* PROBLEM STATEMENT: Scan the lines below for the string "control" and copy every one that has it.
============================================================
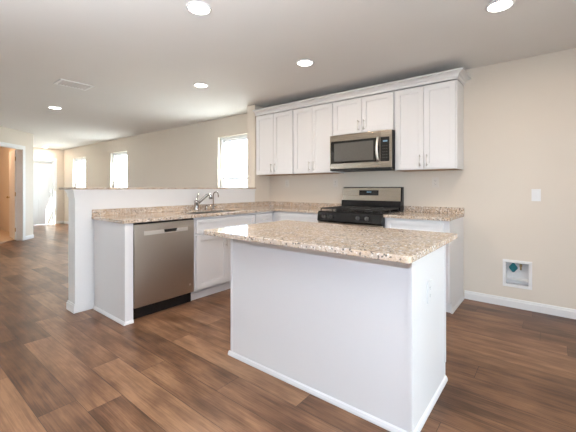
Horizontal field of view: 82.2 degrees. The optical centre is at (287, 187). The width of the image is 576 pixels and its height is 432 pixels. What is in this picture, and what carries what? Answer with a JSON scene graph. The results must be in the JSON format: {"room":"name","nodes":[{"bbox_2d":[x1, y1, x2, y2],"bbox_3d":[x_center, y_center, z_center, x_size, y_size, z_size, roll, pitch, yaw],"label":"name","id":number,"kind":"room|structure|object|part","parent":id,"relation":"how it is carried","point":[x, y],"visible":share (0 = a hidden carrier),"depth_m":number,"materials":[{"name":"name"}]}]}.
{"room":"kitchen","nodes":[
{"label":"kitchen","id":0,"kind":"room"},
{"bbox_2d":[0,147,15,231],"bbox_3d":[-7.334,-0.039,8.798,3.140,2.473,0.120,0,0,39],"label":"wall","id":1,"kind":"structure","parent":0,"point":[4,152],"depth_m":9.11,"materials":[{"name":"beige paint"}]},
{"bbox_2d":[0,126,32,235],"bbox_3d":[-6.003,-0.039,6.810,0.120,2.473,2.100,0,0,-6],"label":"wall","id":2,"kind":"structure","parent":0,"point":[7,135],"depth_m":7.66,"materials":[{"name":"beige paint"}]},
{"bbox_2d":[6,150,15,239],"bbox_3d":[-6.405,0.159,7.727,0.785,2.033,0.162,0,0,39],"label":"door","id":3,"kind":"structure","parent":2,"relation":"in","point":[12,155],"depth_m":7.66,"materials":[{"name":"white paint"}]},
{"bbox_2d":[0,142,24,240],"bbox_3d":[-6.025,0.124,7.079,0.139,2.147,0.954,0,0,-6],"label":"trim","id":4,"kind":"structure","parent":2,"relation":"attached to","point":[20,150],"depth_m":7.47,"materials":[{"name":"white paint"}]},
{"bbox_2d":[25,234,33,239],"bbox_3d":[-6.036,1.153,7.712,0.015,0.088,0.301,0,0,-6],"label":"baseboard","id":5,"kind":"structure","parent":2,"relation":"attached to","point":[32,235],"depth_m":7.70,"materials":[{"name":"white paint"}]},
{"bbox_2d":[33,147,63,220],"bbox_3d":[-9.630,-0.039,8.557,0.150,2.473,6.600,0,0,39],"label":"wall","id":6,"kind":"structure","parent":0,"point":[58,154],"depth_m":10.96,"materials":[{"name":"beige paint"}]},
{"bbox_2d":[33,160,52,224],"bbox_3d":[-8.020,0.158,10.544,0.120,2.062,0.875,0,0,39],"label":"door","id":7,"kind":"structure","parent":6,"relation":"in","point":[42,170],"depth_m":10.68,"materials":[{"name":"white paint"}]},
{"bbox_2d":[33,157,56,223],"bbox_3d":[-8.025,0.117,10.548,0.158,2.160,1.055,0,0,39],"label":"trim","id":8,"kind":"structure","parent":6,"relation":"attached to","point":[54,160],"depth_m":10.88,"materials":[{"name":"white paint"}]},
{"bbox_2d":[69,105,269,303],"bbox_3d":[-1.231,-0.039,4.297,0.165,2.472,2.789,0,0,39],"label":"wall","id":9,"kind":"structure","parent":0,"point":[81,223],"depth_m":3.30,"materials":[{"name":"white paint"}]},
{"bbox_2d":[66,300,93,313],"bbox_3d":[-1.242,1.155,4.285,0.193,0.084,2.784,0,0,39],"label":"baseboard","id":10,"kind":"structure","parent":9,"relation":"attached to","point":[74,308],"depth_m":3.20,"materials":[{"name":"white paint"}]},
{"bbox_2d":[59,187,255,189],"bbox_3d":[-1.396,0.008,4.185,0.347,0.021,2.488,0,0,39],"label":"bar","id":11,"kind":"object","parent":9,"relation":"on","point":[60,188],"visible":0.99,"depth_m":3.50,"materials":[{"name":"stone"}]},
{"bbox_2d":[65,189,255,197],"bbox_3d":[-1.240,0.059,4.287,0.217,0.080,2.815,0,0,39],"label":"trim","id":12,"kind":"structure","parent":9,"relation":"attached to","point":[120,192],"depth_m":3.72,"materials":[{"name":"white paint"}]},
{"bbox_2d":[0,0,575,149],"bbox_3d":[-4.485,-1.336,4.455,15.550,0.120,6.900,0,0,39],"label":"ceiling","id":13,"kind":"structure","parent":0,"point":[143,60],"depth_m":3.12,"materials":[{"name":"paint"}]},
{"bbox_2d":[48,106,61,108],"bbox_3d":[-3.706,-1.270,5.253,0.180,0.010,0.180,0,0,39],"label":"recessed light","id":14,"kind":"object","parent":13,"relation":"in","point":[52,107],"visible":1,"depth_m":5.22,"materials":[{"name":"grey plastic"}]},
{"bbox_2d":[53,79,93,90],"bbox_3d":[-2.646,-1.269,4.083,0.270,0.012,0.366,0,0,39],"label":"ceiling vent","id":15,"kind":"object","parent":13,"relation":"in","point":[62,82],"visible":1,"depth_m":4.07,"materials":[{"name":"white metal"}]},
{"bbox_2d":[186,1,211,14],"bbox_3d":[-0.632,-1.270,2.344,0.180,0.010,0.180,0,0,39],"label":"recessed light","id":16,"kind":"object","parent":13,"relation":"in","point":[195,7],"visible":1,"depth_m":2.34,"materials":[{"name":"white paint"}]},
{"bbox_2d":[193,83,207,87],"bbox_3d":[-1.081,-1.270,4.102,0.180,0.010,0.180,0,0,39],"label":"recessed light","id":17,"kind":"object","parent":13,"relation":"in","point":[201,85],"visible":1,"depth_m":4.10,"materials":[{"name":"grey plastic"}]},
{"bbox_2d":[296,59,313,65],"bbox_3d":[0.173,-1.270,3.364,0.180,0.010,0.180,0,0,39],"label":"recessed light","id":18,"kind":"object","parent":13,"relation":"in","point":[303,62],"visible":1,"depth_m":3.35,"materials":[{"name":"grey plastic"}]},
{"bbox_2d":[485,0,515,12],"bbox_3d":[1.480,-1.270,2.306,0.180,0.010,0.180,0,0,39],"label":"recessed light","id":19,"kind":"object","parent":13,"relation":"in","point":[497,5],"visible":1,"depth_m":2.30,"materials":[{"name":"grey plastic"}]},
{"bbox_2d":[0,223,575,431],"bbox_3d":[-4.485,1.250,4.455,15.550,0.134,6.900,0,0,39],"label":"floor","id":20,"kind":"structure","parent":0,"point":[508,369],"depth_m":2.15,"materials":[{"name":"brown wood"}]},
{"bbox_2d":[93,220,133,325],"bbox_3d":[-1.647,0.755,3.094,0.654,0.882,0.089,0,0,39],"label":"peninsula end panel","id":21,"kind":"object","parent":20,"relation":"on","point":[113,242],"visible":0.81,"depth_m":3.00,"materials":[{"name":"white paint"}]},
{"bbox_3d":[-1.647,1.183,3.093,0.654,0.027,0.088,0,0,39],"label":"shoe moulding","id":22,"kind":"part","parent":21,"relation":"part of","materials":[{"name":"white paint"}]},
{"bbox_2d":[133,218,193,318],"bbox_3d":[-1.415,0.755,3.381,0.651,0.880,0.635,0,0,39],"label":"dishwasher","id":23,"kind":"object","parent":20,"relation":"on","point":[163,251],"visible":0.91,"depth_m":3.16,"materials":[{"name":"silver metal"}]},
{"bbox_3d":[-1.164,0.416,3.182,0.010,0.038,0.461,0,0,39],"label":"handle","id":24,"kind":"part","parent":23,"relation":"part of","materials":[{"name":"silver metal"}]},
{"bbox_2d":[191,213,254,300],"bbox_3d":[-0.931,0.755,3.982,0.690,0.882,0.899,0,0,39],"label":"base cabinet","id":25,"kind":"object","parent":20,"relation":"on","point":[212,254],"visible":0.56,"depth_m":3.64,"materials":[{"name":"white paint"}]},
{"bbox_3d":[-0.831,0.788,3.627,0.020,0.562,0.426,0,0,39],"label":"door","id":26,"kind":"part","parent":25,"relation":"part of","materials":[{"name":"white paint"}]},
{"bbox_3d":[-0.560,0.788,3.967,0.020,0.562,0.436,0,0,39],"label":"door","id":27,"kind":"part","parent":25,"relation":"part of","materials":[{"name":"white paint"}]},
{"bbox_2d":[254,211,272,223],"bbox_3d":[-0.541,0.755,4.471,0.690,0.882,0.349,0,0,39],"label":"base cabinet","id":28,"kind":"object","parent":20,"relation":"on","point":[261,217],"visible":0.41,"depth_m":4.27,"materials":[{"name":"white paint"}]},
{"bbox_2d":[273,211,317,222],"bbox_3d":[0.029,0.755,4.644,1.364,0.882,0.674,0,0,39],"label":"base cabinet","id":29,"kind":"object","parent":20,"relation":"on","point":[277,215],"visible":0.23,"depth_m":4.22,"materials":[{"name":"white paint"}]},
{"bbox_2d":[92,201,341,223],"bbox_3d":[-0.586,0.265,3.876,1.369,0.096,2.644,0,0,39],"label":"countertop","id":30,"kind":"structure","parent":29,"relation":"on","point":[159,213],"depth_m":3.92,"materials":[{"name":"stone"}]},
{"bbox_2d":[194,192,212,210],"bbox_3d":[-1.067,0.170,4.159,0.229,0.226,0.087,0,0,-17],"label":"kitchen faucet","id":31,"kind":"object","parent":30,"relation":"on","point":[196,202],"visible":0.99,"depth_m":4.12,"materials":[{"name":"silver metal"}]},
{"bbox_3d":[-1.071,0.146,4.141,0.160,0.149,0.038,0,0,-12],"label":"spout","id":32,"kind":"part","parent":31,"relation":"part of","materials":[{"name":"silver metal"}]},
{"bbox_2d":[189,211,229,213],"bbox_3d":[-0.929,0.415,3.967,0.402,0.225,0.722,0,0,39],"label":"sink","id":33,"kind":"object","parent":30,"relation":"in","point":[209,211],"visible":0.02,"depth_m":4.18,"materials":[{"name":"metal"}]},
{"bbox_2d":[212,191,218,208],"bbox_3d":[-0.953,0.165,4.345,0.104,0.236,0.060,0,0,7],"label":"tap","id":34,"kind":"object","parent":30,"relation":"on","point":[213,206],"visible":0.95,"depth_m":4.33,"materials":[{"name":"silver metal"}]},
{"bbox_2d":[228,239,447,431],"bbox_3d":[0.291,0.755,2.222,1.311,0.882,0.678,0,0,39],"label":"kitchen island","id":35,"kind":"object","parent":20,"relation":"on","point":[361,336],"visible":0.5,"depth_m":1.84,"materials":[{"name":"white paint"}]},
{"bbox_2d":[204,220,456,263],"bbox_3d":[0.240,0.298,2.125,1.374,0.030,0.889,0,0,39],"label":"island countertop","id":36,"kind":"structure","parent":35,"relation":"on","point":[387,244],"depth_m":1.86,"materials":[{"name":"stone"}]},
{"bbox_3d":[0.279,1.182,2.208,1.311,0.029,0.642,0,0,39],"label":"shoe moulding","id":37,"kind":"part","parent":35,"relation":"part of","materials":[{"name":"white paint"}]},
{"bbox_3d":[0.786,0.755,1.819,0.005,0.882,0.622,0,0,39],"label":"panel","id":38,"kind":"part","parent":35,"relation":"part of","materials":[{"name":"white paint"}]},
{"bbox_2d":[427,279,431,303],"bbox_3d":[0.761,0.557,1.776,0.008,0.116,0.072,0,0,39],"label":"island outlet","id":39,"kind":"object","parent":35,"relation":"attached to","point":[429,283],"visible":1,"depth_m":1.77,"materials":[{"name":"white paint"}]},
{"bbox_2d":[317,187,403,227],"bbox_3d":[0.858,0.594,3.941,0.799,1.205,0.715,0,0,39],"label":"gas range","id":40,"kind":"object","parent":20,"relation":"on","point":[361,206],"visible":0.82,"depth_m":3.95,"materials":[{"name":"black metal"}]},
{"bbox_3d":[0.684,0.693,3.723,0.796,0.578,0.039,0,0,39],"label":"oven door","id":41,"kind":"part","parent":40,"relation":"part of","materials":[{"name":"silver metal"}]},
{"bbox_3d":[0.679,0.341,3.716,0.799,0.112,0.058,0,0,39],"label":"control panel","id":42,"kind":"part","parent":40,"relation":"part of","materials":[{"name":"black metal"}]},
{"bbox_2d":[320,209,400,214],"bbox_3d":[0.850,0.280,3.931,0.797,0.010,0.560,0,0,39],"label":"cooktop","id":43,"kind":"object","parent":40,"relation":"in","point":[332,211],"depth_m":3.76,"materials":[{"name":"black metal"}]},
{"bbox_3d":[1.051,0.227,4.183,0.792,0.130,0.093,0,0,39],"label":"vent trim","id":44,"kind":"part","parent":40,"relation":"part of","materials":[{"name":"black metal"}]},
{"bbox_2d":[385,217,464,313],"bbox_3d":[1.452,0.755,3.514,0.649,0.882,0.666,0,0,39],"label":"base cabinet","id":45,"kind":"object","parent":20,"relation":"on","point":[454,296],"visible":0.19,"depth_m":3.27,"materials":[{"name":"white paint"}]},
{"bbox_3d":[1.257,0.399,3.302,0.549,0.127,0.020,0,0,39],"label":"drawer","id":46,"kind":"part","parent":45,"relation":"part of","materials":[{"name":"white paint"}]},
{"bbox_2d":[383,206,463,220],"bbox_3d":[1.456,0.265,3.525,0.645,0.096,0.647,0,0,39],"label":"countertop","id":47,"kind":"structure","parent":45,"relation":"on","point":[410,212],"depth_m":3.58,"materials":[{"name":"stone"}]},
{"bbox_3d":[1.702,0.755,3.338,0.012,0.882,0.630,0,0,39],"label":"panel","id":48,"kind":"part","parent":45,"relation":"part of","materials":[{"name":"white paint"}]},
{"bbox_3d":[1.725,1.183,3.346,0.014,0.027,0.552,0,0,39],"label":"shoe moulding","id":49,"kind":"part","parent":45,"relation":"part of","materials":[{"name":"white paint"}]},
{"bbox_2d":[64,48,575,308],"bbox_3d":[-1.931,-0.039,6.736,14.400,2.473,0.150,0,0,39],"label":"wall","id":50,"kind":"structure","parent":0,"point":[520,114],"depth_m":3.42,"materials":[{"name":"beige paint"}]},
{"bbox_2d":[75,157,84,186],"bbox_3d":[-6.482,-0.157,10.332,1.060,1.548,0.160,0,0,39],"label":"window","id":51,"kind":"structure","parent":50,"relation":"in","point":[77,159],"depth_m":10.63,"materials":[{"name":"white plastic"}]},
{"bbox_3d":[-6.447,-0.518,10.376,0.906,0.737,0.026,0,0,39],"label":"sash","id":52,"kind":"part","parent":51,"relation":"part of","materials":[{"name":"white glass"}]},
{"bbox_2d":[113,151,126,186],"bbox_3d":[-4.399,-0.157,8.671,0.990,1.548,0.160,0,0,39],"label":"window","id":53,"kind":"structure","parent":50,"relation":"in","point":[115,155],"depth_m":8.95,"materials":[{"name":"white plastic"}]},
{"bbox_3d":[-4.363,-0.518,8.715,0.836,0.737,0.026,0,0,39],"label":"sash","id":54,"kind":"part","parent":53,"relation":"part of","materials":[{"name":"white glass"}]},
{"bbox_2d":[221,134,246,187],"bbox_3d":[-0.906,-0.157,5.887,0.990,1.548,0.160,0,0,39],"label":"window","id":55,"kind":"structure","parent":50,"relation":"in","point":[224,140],"depth_m":6.17,"materials":[{"name":"white plastic"}]},
{"bbox_3d":[-0.888,0.183,5.910,0.836,0.737,0.026,0,0,39],"label":"sash","id":56,"kind":"part","parent":55,"relation":"part of","materials":[{"name":"white glass"}]},
{"bbox_2d":[256,110,302,175],"bbox_3d":[-0.122,-0.644,4.963,0.727,0.906,0.364,0,0,39],"label":"upper cabinet","id":57,"kind":"object","parent":50,"relation":"attached to","point":[275,131],"visible":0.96,"depth_m":4.82,"materials":[{"name":"white paint"}]},
{"bbox_3d":[-0.345,-0.643,4.967,0.350,0.884,0.020,0,0,39],"label":"door","id":58,"kind":"part","parent":57,"relation":"part of","materials":[{"name":"white paint"}]},
{"bbox_3d":[-0.101,-0.193,4.989,0.704,0.004,0.293,0,0,39],"label":"underside panel","id":59,"kind":"part","parent":57,"relation":"part of","materials":[{"name":"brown wood"}]},
{"bbox_3d":[-0.068,-0.643,4.746,0.350,0.884,0.020,0,0,39],"label":"door","id":60,"kind":"part","parent":57,"relation":"part of","materials":[{"name":"white paint"}]},
{"bbox_2d":[294,102,344,174],"bbox_3d":[0.413,-0.644,4.537,0.638,0.906,0.364,0,0,39],"label":"upper cabinet","id":61,"kind":"object","parent":50,"relation":"attached to","point":[313,125],"visible":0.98,"depth_m":4.41,"materials":[{"name":"white paint"}]},
{"bbox_3d":[0.207,-0.643,4.527,0.306,0.884,0.020,0,0,39],"label":"door","id":62,"kind":"part","parent":61,"relation":"part of","materials":[{"name":"white paint"}]},
{"bbox_3d":[0.449,-0.643,4.334,0.306,0.884,0.020,0,0,39],"label":"door","id":63,"kind":"part","parent":61,"relation":"part of","materials":[{"name":"white paint"}]},
{"bbox_3d":[0.433,-0.193,4.562,0.616,0.004,0.293,0,0,39],"label":"underside panel","id":64,"kind":"part","parent":61,"relation":"part of","materials":[{"name":"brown wood"}]},
{"bbox_2d":[333,179,337,186],"bbox_3d":[0.658,-0.065,4.570,0.072,0.116,0.008,0,0,39],"label":"wall outlet","id":65,"kind":"object","parent":50,"relation":"attached to","point":[335,181],"visible":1,"depth_m":4.57,"materials":[{"name":"beige plastic"}]},
{"bbox_2d":[334,91,394,135],"bbox_3d":[0.976,-0.876,4.088,0.799,0.442,0.364,0,0,39],"label":"upper cabinet","id":66,"kind":"object","parent":50,"relation":"attached to","point":[376,112],"visible":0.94,"depth_m":3.94,"materials":[{"name":"white paint"}]},
{"bbox_3d":[0.739,-0.875,4.103,0.386,0.420,0.020,0,0,39],"label":"door","id":67,"kind":"part","parent":66,"relation":"part of","materials":[{"name":"white paint"}]},
{"bbox_2d":[330,129,394,171],"bbox_3d":[0.947,-0.430,4.052,0.795,0.439,0.454,0,0,39],"label":"microwave","id":68,"kind":"object","parent":66,"relation":"attached to","point":[375,150],"visible":0.96,"depth_m":3.88,"materials":[{"name":"silver metal"}]},
{"bbox_3d":[0.793,-0.440,3.967,0.659,0.415,0.028,0,0,39],"label":"door","id":69,"kind":"part","parent":68,"relation":"part of","materials":[{"name":"silver metal"}]},
{"bbox_3d":[1.013,-0.441,3.749,0.028,0.280,0.061,0,0,39],"label":"handle","id":70,"kind":"part","parent":68,"relation":"part of","materials":[{"name":"silver metal"}]},
{"bbox_3d":[1.105,-0.440,3.719,0.131,0.415,0.028,0,0,39],"label":"control panel","id":71,"kind":"part","parent":68,"relation":"part of","materials":[{"name":"silver metal"}]},
{"bbox_3d":[1.043,-0.875,3.860,0.386,0.420,0.020,0,0,39],"label":"door","id":72,"kind":"part","parent":66,"relation":"part of","materials":[{"name":"white paint"}]},
{"bbox_2d":[395,79,463,171],"bbox_3d":[1.540,-0.644,3.639,0.641,0.906,0.364,0,0,39],"label":"upper cabinet","id":73,"kind":"object","parent":50,"relation":"attached to","point":[429,119],"visible":1,"depth_m":3.50,"materials":[{"name":"white paint"}]},
{"bbox_2d":[252,67,470,115],"bbox_3d":[0.709,-1.137,4.279,2.880,0.080,0.398,0,0,39],"label":"crown molding","id":74,"kind":"structure","parent":73,"relation":"attached to","point":[460,74],"depth_m":3.85,"materials":[{"name":"white paint"}]},
{"bbox_3d":[1.333,-0.643,3.629,0.307,0.884,0.020,0,0,39],"label":"door","id":75,"kind":"part","parent":73,"relation":"part of","materials":[{"name":"white paint"}]},
{"bbox_3d":[1.560,-0.193,3.664,0.618,0.004,0.293,0,0,39],"label":"underside panel","id":76,"kind":"part","parent":73,"relation":"part of","materials":[{"name":"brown wood"}]},
{"bbox_3d":[1.576,-0.643,3.435,0.307,0.884,0.020,0,0,39],"label":"door","id":77,"kind":"part","parent":73,"relation":"part of","materials":[{"name":"white paint"}]},
{"bbox_2d":[432,177,438,187],"bbox_3d":[1.677,-0.060,3.758,0.072,0.116,0.008,0,0,39],"label":"wall outlet","id":78,"kind":"object","parent":50,"relation":"attached to","point":[435,180],"visible":1,"depth_m":3.75,"materials":[{"name":"beige plastic"}]},
{"bbox_2d":[503,259,531,289],"bbox_3d":[2.300,0.859,3.312,0.241,0.271,0.087,0,0,39],"label":"water supply box","id":79,"kind":"object","parent":50,"relation":"attached to","point":[517,274],"visible":1,"depth_m":3.31,"materials":[{"name":"white plastic"}]},
{"bbox_3d":[2.276,0.799,3.332,0.072,0.090,0.079,0,0,39],"label":"valve handle","id":80,"kind":"part","parent":79,"relation":"part of","materials":[{"name":"teal plastic"}]},
{"bbox_2d":[506,262,528,286],"bbox_3d":[2.303,0.859,3.315,0.193,0.223,0.079,0,0,39],"label":"tray","id":81,"kind":"object","parent":79,"relation":"on","point":[517,273],"depth_m":3.31,"materials":[{"name":"white plastic"}]},
{"bbox_2d":[464,290,575,318],"bbox_3d":[2.711,1.153,2.929,2.054,0.088,0.015,0,0,39],"label":"baseboard","id":82,"kind":"structure","parent":50,"relation":"attached to","point":[570,313],"depth_m":3.25,"materials":[{"name":"white paint"}]},
{"bbox_2d":[531,189,540,200],"bbox_3d":[2.393,0.072,3.186,0.072,0.116,0.010,0,0,39],"label":"wall switch","id":83,"kind":"object","parent":50,"relation":"attached to","point":[535,193],"visible":1,"depth_m":3.18,"materials":[{"name":"white plastic"}]}
]}
============================================================
* REPLY TO THE TASK:
{"bbox_3d":[0.679,0.341,3.716,0.799,0.112,0.058,0,0,39],"label":"control panel","id":42,"kind":"part","parent":40,"relation":"part of","materials":[{"name":"black metal"}]},
{"bbox_3d":[1.105,-0.440,3.719,0.131,0.415,0.028,0,0,39],"label":"control panel","id":71,"kind":"part","parent":68,"relation":"part of","materials":[{"name":"silver metal"}]},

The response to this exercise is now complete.